What you are asked to do =>
Please transcribe the lines below exactly, and leave every image behind.

Supplied records =>
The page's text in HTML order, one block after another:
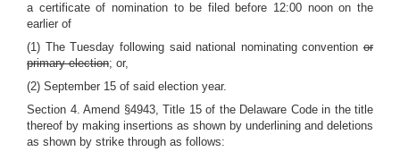
a certificate of nomination to be filed before 12:00 noon on the
earlier of
(1) The Tuesday following said national nominating convention or
primary election; or,
(2) September 15 of said election year.
Section 4. Amend §4943, Title 15 of the Delaware Code in the title
thereof by making insertions as shown by underlining and deletions
as shown by strike through as follows:
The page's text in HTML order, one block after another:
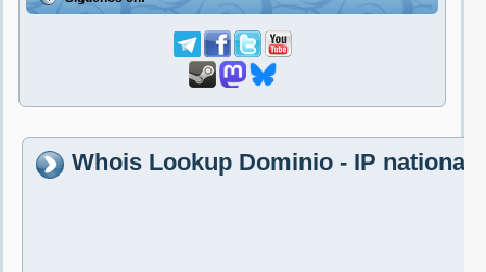
Whois Lookup Dominio - IP
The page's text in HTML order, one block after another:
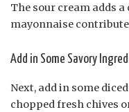
The sour cream adds
mayonnaise
Add in Some Savory
Next, add in some
chopped fresh chives
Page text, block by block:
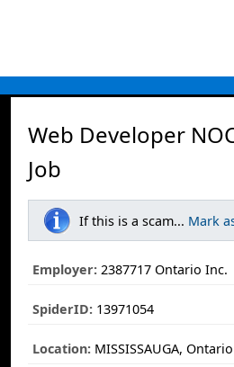
Web Developer
Job
If this is a scam... Mark
Employer: 2387717 Ontario Inc.
SpiderID: 13971054
Location: MISSISSAUGA, Ontario
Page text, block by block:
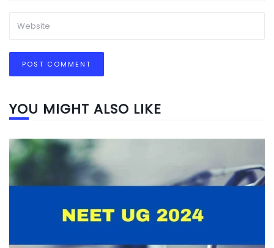
YOU MIGHT ALSO LIKE
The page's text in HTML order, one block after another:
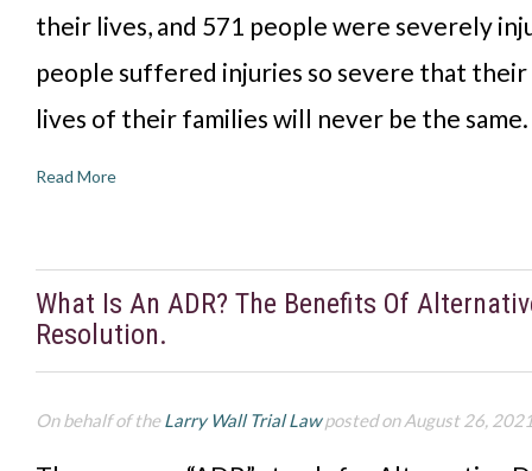
their lives, and 571 people were severely
people suffered injuries so severe that their
lives of their families will never be the same.
Read More
What Is An ADR? The Benefits Of
Resolution.
On behalf of theLarry Wall Trial Lawposted on August 26,
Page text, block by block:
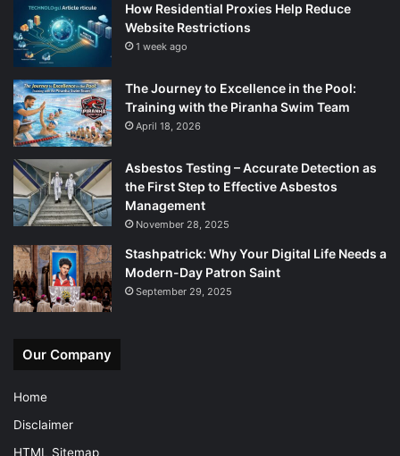
How Residential Proxies Help Reduce
Website Restrictions
1 week ago
The Journey to Excellence in the Pool:
Training with the Piranha Swim Team
April 18, 2026
Asbestos Testing – Accurate Detection as
the First Step to Effective Asbestos
Management
November 28, 2025
Stashpatrick: Why Your Digital Life Needs a
Modern-Day Patron Saint
September 29, 2025
Our Company
Home
Disclaimer
HTML Sitemap
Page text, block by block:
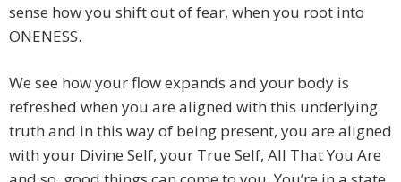
sense how you shift out of fear, when you root into
ONENESS.
We see how your flow expands and your body is
refreshed when you are aligned with this underlying
truth and in this way of being present, you are aligned
with your Divine Self, your True Self, All That You Are
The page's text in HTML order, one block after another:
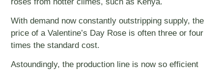
With demand now constantly outstripping supply, the
price of a Valentine’s Day Rose is often three or four
times the standard cost.
Astoundingly, the production line is now so efficient
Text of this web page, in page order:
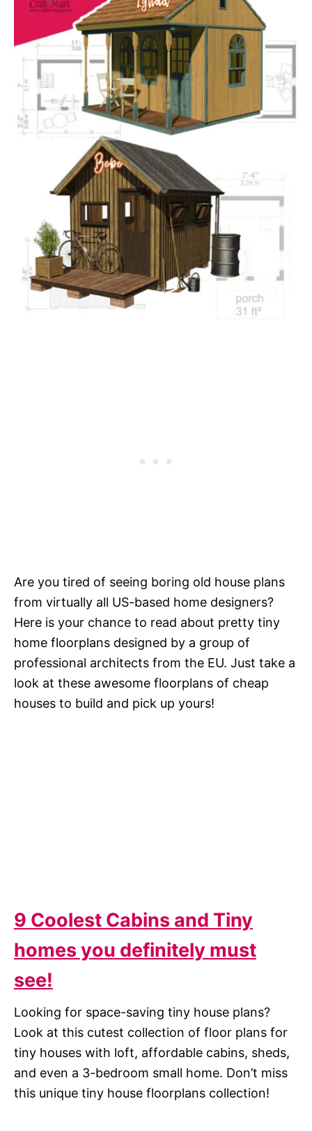
Are you tired of seeing boring old house plans
from virtually all US-based home designers?
Here is your chance to read about pretty tiny
home floorplans designed by a group of
professional architects from the EU. Just take a
look at these awesome floorplans of cheap
houses to build and pick up yours!
9 Coolest Cabins and Tiny
homes you definitely must
see!
Looking for space-saving tiny house plans?
Look at this cutest collection of floor plans for
tiny houses with loft, affordable cabins, sheds,
and even a 3-bedroom small home. Don’t miss
this unique tiny house floorplans collection!
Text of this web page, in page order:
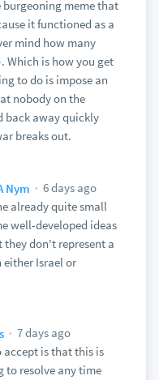
meme that
it functioned as a
mind how many
Which is how you get
to do is impose an
nobody on the
back away quickly
breaks out.
Nym
6 days ago
already quite small
well-developed ideas
don't represent a
Israel or
7 days ago
accept is that this is
to resolve any time
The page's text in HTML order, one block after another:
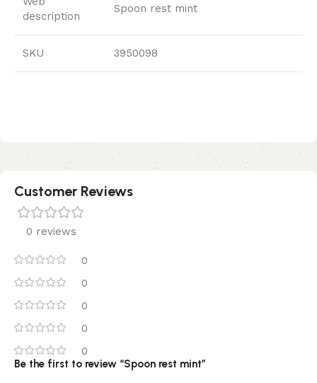
description
Spoon rest mint
SKU 3950098
Customer Reviews
0 reviews
0
0
0
0
0
Be the first to review “Spoon rest mint”
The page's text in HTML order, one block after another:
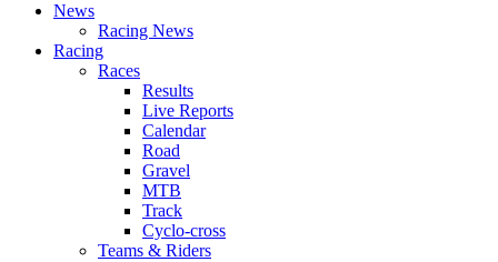
News
Racing News
Racing
Races
Results
Live Reports
Calendar
Road
Gravel
MTB
Track
Cyclo-cross
Teams & Riders
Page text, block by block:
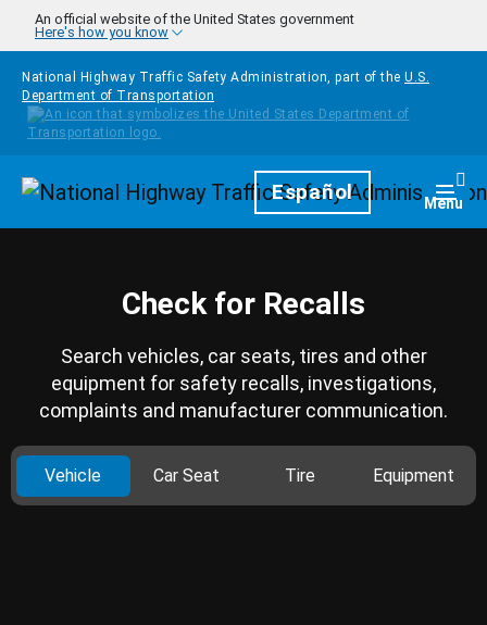
Skip to main content
An official website of the United States government
Here's how you know
National Highway Traffic Safety Administration, part of the U.S.
Department of Transportation
HomepageEspañol Menu
Check for Recalls
Search vehicles, car seats, tires and other
equipment for safety recalls, investigations,
complaints and manufacturer communication.
Vehicle Car Seat Tire Equipment

Output below =>
The page's text in HTML order, one block after another:
a certificate of nomination to be filed before 12:00 noon on the
earlier of
(1) The Tuesday following said national nominating convention or
primary election; or,
(2) September 15 of said election year.
Section 4. Amend §4943, Title 15 of the Delaware Code in the title
thereof by making insertions as shown by underlining and deletions
as shown by strike through as follows:
The page's text in HTML order, one block after another:
Whois Lookup Dominio - IP
The page's text in HTML order, one block after another:
The sour cream adds
mayonnaise
Add in Some Savory
Next, add in some
chopped fresh chives
Page text, block by block:
Web Developer
Job
If this is a scam... Mark
Employer: 2387717 Ontario Inc.
SpiderID: 13971054
Location: MISSISSAUGA, Ontario
Page text, block by block:
YOU MIGHT ALSO LIKE
The page's text in HTML order, one block after another:
their lives, and 571 people were severely
people suffered injuries so severe that their
lives of their families will never be the same.
Read More
What Is An ADR? The Benefits Of
Resolution.
On behalf of theLarry Wall Trial Lawposted on August 26,
Page text, block by block:
How Residential Proxies Help Reduce
Website Restrictions
1 week ago
The Journey to Excellence in the Pool:
Training with the Piranha Swim Team
April 18, 2026
Asbestos Testing – Accurate Detection as
the First Step to Effective Asbestos
Management
November 28, 2025
Stashpatrick: Why Your Digital Life Needs a
Modern-Day Patron Saint
September 29, 2025
Our Company
Home
Disclaimer
HTML Sitemap
Page text, block by block:
sense how you shift out of fear, when you root into
ONENESS.
We see how your flow expands and your body is
refreshed when you are aligned with this underlying
truth and in this way of being present, you are aligned
with your Divine Self, your True Self, All That You Are
The page's text in HTML order, one block after another:
With demand now constantly outstripping supply, the
price of a Valentine’s Day Rose is often three or four
times the standard cost.
Astoundingly, the production line is now so efficient
Text of this web page, in page order:
Are you tired of seeing boring old house plans
from virtually all US-based home designers?
Here is your chance to read about pretty tiny
home floorplans designed by a group of
professional architects from the EU. Just take a
look at these awesome floorplans of cheap
houses to build and pick up yours!
9 Coolest Cabins and Tiny
homes you definitely must
see!
Looking for space-saving tiny house plans?
Look at this cutest collection of floor plans for
tiny houses with loft, affordable cabins, sheds,
and even a 3-bedroom small home. Don’t miss
this unique tiny house floorplans collection!
Text of this web page, in page order:
meme that
it functioned as a
mind how many
Which is how you get
to do is impose an
nobody on the
back away quickly
breaks out.
Nym
6 days ago
already quite small
well-developed ideas
don't represent a
Israel or
7 days ago
accept is that this is
to resolve any time
The page's text in HTML order, one block after another:
description
Spoon rest mint
SKU 3950098
Customer Reviews
0 reviews
0
0
0
0
0
Be the first to review “Spoon rest mint”
The page's text in HTML order, one block after another:
News
Racing News
Racing
Races
Results
Live Reports
Calendar
Road
Gravel
MTB
Track
Cyclo-cross
Teams & Riders
Page text, block by block:
Skip to main content
An official website of the United States government
Here's how you know
National Highway Traffic Safety Administration, part of the U.S.
Department of Transportation
HomepageEspañol Menu
Check for Recalls
Search vehicles, car seats, tires and other
equipment for safety recalls, investigations,
complaints and manufacturer communication.
Vehicle Car Seat Tire Equipment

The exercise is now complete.